Step 2: Remove plaintext DEK release to the client (even in Model A)
Even if you keep a server-held recovery key, consider changing the API so the server never returns plaintext DEK directly:
- Instead return DEK re-wrapped under the new credential (client provides a wrapper public input).
This improves "accidental leakage" risk and logging hygiene, but does not fix the fundamental trust model.
Step 3: Replace server-held recovery wrapper with threshold-controlled recovery wrapper
- Shamir path: introduce share storage/retrieval for guardians.
- Threshold signature/decryption path: move signing shares to guardian-controlled devices/services and ensure server cannot invoke them unilaterally.
Step 3b: FROST signature-authorized ML-KEM recovery (implemented)
The current implementation uses the FROST aggregated signature as cryptographic authorization that gates access to ML-KEM-768 recovery wrappers:
- Authorization: The FROST aggregate signature proves that a threshold of guardians approved recovery. The server verifies it against
frost_group_pubkey. - Confidentiality: Recovery wrappers use ML-KEM-768 encapsulation, where the DEK is wrapped under the ML-KEM shared secret (AES-256-GCM). The server holds the ML-KEM secret key for decapsulation.
- Key derivation for FROST-wrapped DEKs: Additionally, the FROST signature is used as IKM for
HKDF-SHA256(ikm=frost_signature, salt=challengeId, info="zentity:frost-unwrap")to derive a key that wraps DEKs on the challenge row (frostWrappedDeks). The client derives the same key from the returned signature and unwraps locally.

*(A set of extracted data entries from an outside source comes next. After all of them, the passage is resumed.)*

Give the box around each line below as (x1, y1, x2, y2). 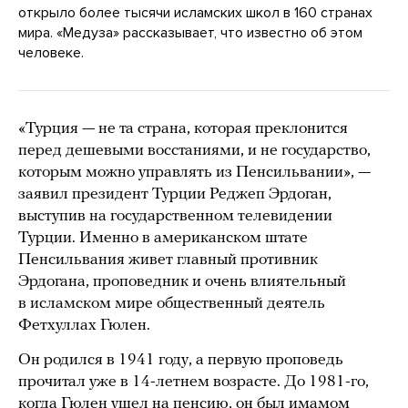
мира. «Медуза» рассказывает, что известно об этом (18, 23, 362, 42)
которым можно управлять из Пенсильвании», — (18, 163, 371, 181)
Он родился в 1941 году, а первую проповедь (18, 351, 343, 369)
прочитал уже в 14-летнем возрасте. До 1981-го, (18, 372, 369, 391)
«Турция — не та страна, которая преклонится (18, 119, 348, 138)
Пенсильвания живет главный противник (18, 250, 318, 269)
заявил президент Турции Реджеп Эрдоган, (18, 185, 331, 203)
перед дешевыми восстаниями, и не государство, (18, 141, 371, 159)
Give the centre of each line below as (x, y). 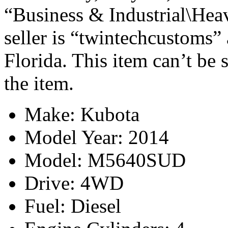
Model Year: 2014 (97, 137)
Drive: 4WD (74, 183)
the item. (39, 83)
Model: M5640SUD (105, 160)
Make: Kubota (82, 114)
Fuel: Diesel (73, 206)
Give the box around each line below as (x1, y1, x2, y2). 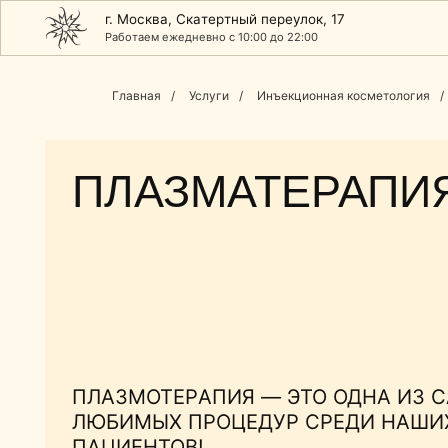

DB status manipulation alone is insufficient; the real FROST signature is cryptographically required. The ML-KEM recovery wrapper adds a second layer: the server can only decapsulate when the FROST signature authorizes the recovery challenge.
Step 4: Operational hardening (both models)
- Strong logging and alerting on any recovery-related operations.
- Rate limits and cooldown windows.
- Mandatory step-up auth for the recovering user.
- ML-KEM TOFU key pinning: The
recovery_key_pinstable storesSHA-256(publicKey)per user on first wrapper creation. Every subsequent wrapper store and recovery challenge verifies the fingerprint matches. A mismatch throws "Recovery key has changed since enrollment" before any wrap/unwrap proceeds, preventing key substitution attacks where an attacker replaces the ML-KEM public key after the user has stored wrappers.
Custodial email guardian trust model
The custodialEmail guardian type provides zero-friction recovery setup by having the platform hold 1 FROST share via a Zentity-operated signer instance. This deliberately reduces the "not even the server" guarantee in exchange for user convenience.
Trust trade-off: With a custodial guardian, the platform holds one FROST share. If the threshold is 2-of-3 and one other share is compromised, the platform could participate in recovery without the user's knowledge. This is why constraints exist: max 1 custodial guardian per user, and it cannot be the sole guardian.
When to use: Users who want simple backup recovery without managing external guardians. The custodial share acts as a "last resort" alongside user-controlled guardians.
What This Means for UX
- Day-to-day usage: essentially unchanged in both models.
- Setup: threshold requires each guardian to be "real" (device/app/wallet/passkey), not just email.
- Recovery: threshold adds 1 or 2 additional cryptographic steps and may increase time-to-recover, but recovery is rare.
Quick Decision Guide
Choose server-held if:
- You prioritize "it always works" recovery and minimal setup friction.
- You're comfortable treating recovery as a trusted service and scoping claims accordingly.
Choose threshold if:
- You want to defend the statement "not even the server can recover keys" in a strong compromise model.
- You're willing to accept more recovery setup complexity.